Indoor Markets Offer Farm-Fresh Flavors All Winter Long

By Diana Walker Griffith

Most of the vegetables available this time of year are the root variety—potatoes, onions, carrots, beet and shallots, for example—and cold-tolerant greens. At the area’s three winter farmers’ markets, you can find these and a whole lot more — bars of handmade soap, crafts, pottery, jars of honey, jam, kosher dill pickles and peaches and winter soups, as well as dairy products including raw milk cheese, yogurt, and goat’s milk.
     Snow, slush, ice and bitter cold temperatures are not keeping loyal shoppers from their favorite farmers’ markets.
          On a recent Saturday morning when snow was still falling and driveways had to be plowed before anyone was able to go anywhere, vendors still came to sell and shoppers still came to buy local goods at the Millheim Indoor Farmers Market, which brings people together from 10 a.m. to 1 p.m. Saturdays at the Bremen Town Ballroom at 105 E. Main Street. 
          Formerly held at the Old Gregg School in Spring Mills, the market is now in its second year at Bremen Town, past home of many Millheim establishments. The restoration of the ballroom is the work of local carpenter Joshua McCracken, who, with his wife Erin, owns a green events company called EcoVents. Visitors to the market can also buy brunch served by the McCrackens (he bakes, she cooks the meats) and hang out with friends. Warmed by a wood burning stove, the Millheim Indoor Farmers’ Market is a Penns Valley gathering place, for sure.

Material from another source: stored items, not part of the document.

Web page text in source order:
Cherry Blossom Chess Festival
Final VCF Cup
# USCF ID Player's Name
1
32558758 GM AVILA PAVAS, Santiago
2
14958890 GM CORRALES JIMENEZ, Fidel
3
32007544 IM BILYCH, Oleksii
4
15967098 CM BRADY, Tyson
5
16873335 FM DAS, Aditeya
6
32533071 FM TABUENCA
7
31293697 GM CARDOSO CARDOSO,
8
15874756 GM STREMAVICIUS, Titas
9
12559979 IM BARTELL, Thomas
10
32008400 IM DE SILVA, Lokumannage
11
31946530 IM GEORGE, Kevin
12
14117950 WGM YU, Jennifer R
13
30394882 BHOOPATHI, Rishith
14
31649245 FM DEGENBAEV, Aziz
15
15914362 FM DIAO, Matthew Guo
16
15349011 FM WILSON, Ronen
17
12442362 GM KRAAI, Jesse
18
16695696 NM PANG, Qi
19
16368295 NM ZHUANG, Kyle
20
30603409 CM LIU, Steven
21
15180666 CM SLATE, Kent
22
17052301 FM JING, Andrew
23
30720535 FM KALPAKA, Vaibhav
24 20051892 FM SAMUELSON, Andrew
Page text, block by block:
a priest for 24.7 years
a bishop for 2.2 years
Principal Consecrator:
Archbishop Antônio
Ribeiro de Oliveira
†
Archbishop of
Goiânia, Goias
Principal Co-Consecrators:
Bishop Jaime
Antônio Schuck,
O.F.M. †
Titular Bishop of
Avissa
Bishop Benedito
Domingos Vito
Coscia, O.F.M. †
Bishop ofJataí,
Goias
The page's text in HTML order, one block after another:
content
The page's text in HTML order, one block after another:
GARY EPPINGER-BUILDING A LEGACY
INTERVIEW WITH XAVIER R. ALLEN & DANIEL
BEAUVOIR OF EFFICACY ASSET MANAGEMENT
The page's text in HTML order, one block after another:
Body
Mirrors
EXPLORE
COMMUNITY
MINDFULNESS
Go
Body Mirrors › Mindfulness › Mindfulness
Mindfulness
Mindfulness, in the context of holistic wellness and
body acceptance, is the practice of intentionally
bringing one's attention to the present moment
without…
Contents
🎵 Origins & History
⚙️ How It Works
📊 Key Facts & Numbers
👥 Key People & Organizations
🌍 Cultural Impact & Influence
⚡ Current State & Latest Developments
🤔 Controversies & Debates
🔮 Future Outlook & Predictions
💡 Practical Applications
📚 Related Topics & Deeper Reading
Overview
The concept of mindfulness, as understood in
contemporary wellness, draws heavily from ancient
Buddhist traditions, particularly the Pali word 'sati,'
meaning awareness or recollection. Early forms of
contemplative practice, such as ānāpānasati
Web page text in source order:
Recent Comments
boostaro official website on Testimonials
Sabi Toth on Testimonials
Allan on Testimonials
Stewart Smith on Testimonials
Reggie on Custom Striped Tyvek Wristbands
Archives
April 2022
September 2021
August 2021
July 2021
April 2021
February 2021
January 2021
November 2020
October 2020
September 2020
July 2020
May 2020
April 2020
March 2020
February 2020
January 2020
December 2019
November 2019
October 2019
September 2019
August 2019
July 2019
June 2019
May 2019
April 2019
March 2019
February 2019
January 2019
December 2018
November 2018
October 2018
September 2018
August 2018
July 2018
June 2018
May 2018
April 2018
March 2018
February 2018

    “We’re able to keep a lot of the spirit of the outdoor farmers’ market,” says Erin, likening it to a “food court” that’s cozy as well as quaint. The McCracken toddlers are also in tow, as is the family’s golden retriever. Erin calls her “the queen of Millheim.”

    The market’s regular vendors include Michael Arthur of Tamarack Farm in Spring Mills. He and his wife Janice Jenkins are usually on the left, just inside the door as you enter, and you’ll also find their booth at the Boalsburg Farmers’ Market on Tuesdays. Tamarack Farm raises Icelandic breed sheep and grows herb and vegetable plants. Their stock includes specialty produce, hen eggs, lamb cuts and sausage, dog and cat biscuits, and wool products, including felted and knit goods using their wool.

    Gemelli Bakers — based in downtown State College — are fixtures at all three indoor markets. They carry beautiful, crusty round loaves of sour dough bread and other varieties, plus little bags of sweets. At the Millheim market they were also selling soft pretzels.

    Warren, Tina and Ben Leitzel of Ecosophy Farms are also regulars in Millheim; their farm specializes in hard and soft neck garlic varieties. Tina was there with shallots and with her hand-woven water bottle bags.

    Shoppers will find a larger venue in the Boalsburg Farmers Market, held from 2 to 6 p.m. every Tuesday at the St. John’s United Church of Christ, 218 N. Church St.

    James Byler was there offering samples of his goat milk products, including a rich and creamy chocolate milk, and a large variety of aged raw milk and dry curd cheeses. His stock includes drinkable yogurt, kefir and ice cream. He and wife Darla own Byler Goat Dairy at Seoquoia Farm in Big Valley (Belleville).  We picked up some delicious all natural peanut butter fudge at his booth.
           We also sampled cider that tasted like a sparkling wine and bought some onions from the Amish, who also offered a tempting selection of canned foods, including homemade sauerkraut and pickled beets.

    Many of this market’s vendors had root vegetables to sell. Jade Family Farms had a beautiful selection of lettuce, escarole, turnips, carrots, parsnips, potatoes, thanks to a good fall.

    The Downtown State College Farmers Market, open 11:30 a.m. to 5:30 p.m. Fridays inside the State College Municipal Building, at 243 S. Allen St. This market’s vendors include three Amish farms. One offers a multitude of raw milk dairy products; another has onions, apples, raw honey and maple syrup; while the third, we were delighted to discover, carried jars of kosher dill pickles, peaches, and $1 whoopie pies that were superb— just sweet enough. He also makes a variety of savory homemade potato chips. Vendors also include Nittany Valley Organics, Eden View Plow to Platter, and Brazilian Munchies.